The lab team had arrived, and was processing the scene. Lamar was sending up two reserve officers, relief for Borman and me, although I'd be going back after we ate. Borman was staying at the residence until the other deputies arrived. I hoped he didn't start a war.
Hester, Dr. Peters, and I had decided to dine at Warren's, a halfway decent place that wasn't too expensive. It was also fairly quiet, and we could talk a bit without being overheard by anybody but the waitress.
Hester told us that the interviews hadn't produced much of anything. The suggestion that the death might not have been suicide produced strong denials but nothing more. She also observed that Kevin and Huck were the strong personalities, with Melissa a close second.
“The difference,” said Hester, “is that Melissa has no followers, while Kevin and Huck do.”
She also thought that Toby was a real easy pick. “That kid,” she said, “will do almost anything to get your attention. Talks much more than anybody else up there.”
I could only agree.
Hester also said that she'd also been told that Edie had apparently been the “housemother” of the establishment, and seemed to pretty well have been the most stable and solid. “She was the one who talked most with this Jessica Hunley, the owner. Seems to have known her the longest, anyway.” She shrugged. “I think she was also sort of counselor-in-residence, so to speak. That's the impression I got. Mostly from Toby, Melissa, and Hanna, though. Not the other two.”

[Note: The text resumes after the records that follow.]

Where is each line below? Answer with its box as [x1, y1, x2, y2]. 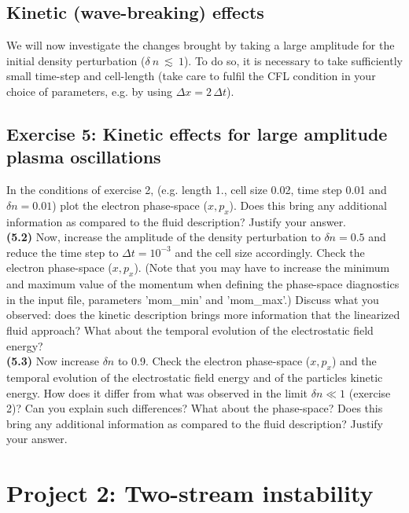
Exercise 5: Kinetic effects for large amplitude [6, 121, 388, 145]
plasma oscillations [6, 145, 161, 169]
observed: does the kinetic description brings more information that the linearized [6, 306, 400, 323]
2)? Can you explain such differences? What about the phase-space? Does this [6, 400, 383, 416]
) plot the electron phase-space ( [52, 196, 208, 213]
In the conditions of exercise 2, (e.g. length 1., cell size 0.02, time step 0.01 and [6, 181, 387, 198]
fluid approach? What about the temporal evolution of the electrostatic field [6, 321, 374, 338]
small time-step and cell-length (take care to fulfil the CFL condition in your [6, 68, 376, 84]

The autopsy had been very interesting. First of all, Dr. Peters had established conclusively that the wound in Edie's neck had, indeed, damaged the external carotid artery. Not to mention the jugular vein, numerous muscles, and sliced into the posterior wall of the trachea, and left a cut in the fourth cervical vertebra to boot. The fascinating part was that there were multiple cuts inside the neck wound. I'd asked. It meant that the knife had “probably been thrust into the neck, Carl, and then worked back and forth as well as part way in and out, until it was pulled out, carrying some muscle with it.”
We'd just shared that with Hester.
“Ah. Then…?”
“Then,” said Dr. Peters, “I would expect that a self-inflicted wound of that type would have the sawing motion we all know, but there wasn't conspicuous evidence of the sawing motion; more like short, strong thrusts without actually pulling the blade all the way out. Inside, like that, would require too much strength, because the angle is wrong for a self-inflicted wound. I'd bet strongly on a second party wielding the knife.”

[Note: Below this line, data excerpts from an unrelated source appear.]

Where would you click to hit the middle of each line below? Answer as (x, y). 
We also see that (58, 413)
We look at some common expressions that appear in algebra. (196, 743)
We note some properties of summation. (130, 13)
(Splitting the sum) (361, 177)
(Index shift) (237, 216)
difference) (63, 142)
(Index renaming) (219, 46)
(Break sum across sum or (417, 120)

“But could it possibly be a suicide?”
“Probably wouldn't have pulled it out after all that,” said Dr. Peters. “The self-inflicted neck wounds I've seen, if there is deep penetration, tend to expire without pulling the knife out.” He took a bite of his roast beef.
“The pain would be excruciating, I should think. Even in a highly agitated mental state.”
“Not conclusive,” I said, “but narrows the parameters?”
“Exactly. The conclusive part, Carl, is the absolute lack of arterial spurts in the bathroom area. The carotid cut itself would have produced splashes on a wall several feet from the wound. Several pulses, and with obvious trajectories.”
“Yeah.”
“And, I'm bothered by the nick in the trachea. There should have been aspirated blood. There wasn't. I would say,” said Dr. Peters, “at least some of the physical evidence suggests her throat had been cut elsewhere, and she was transported from that location to where she was discovered in her tub.”
Well, well.
I took a drink of coffee while he continued to explain the autopsy to Hester.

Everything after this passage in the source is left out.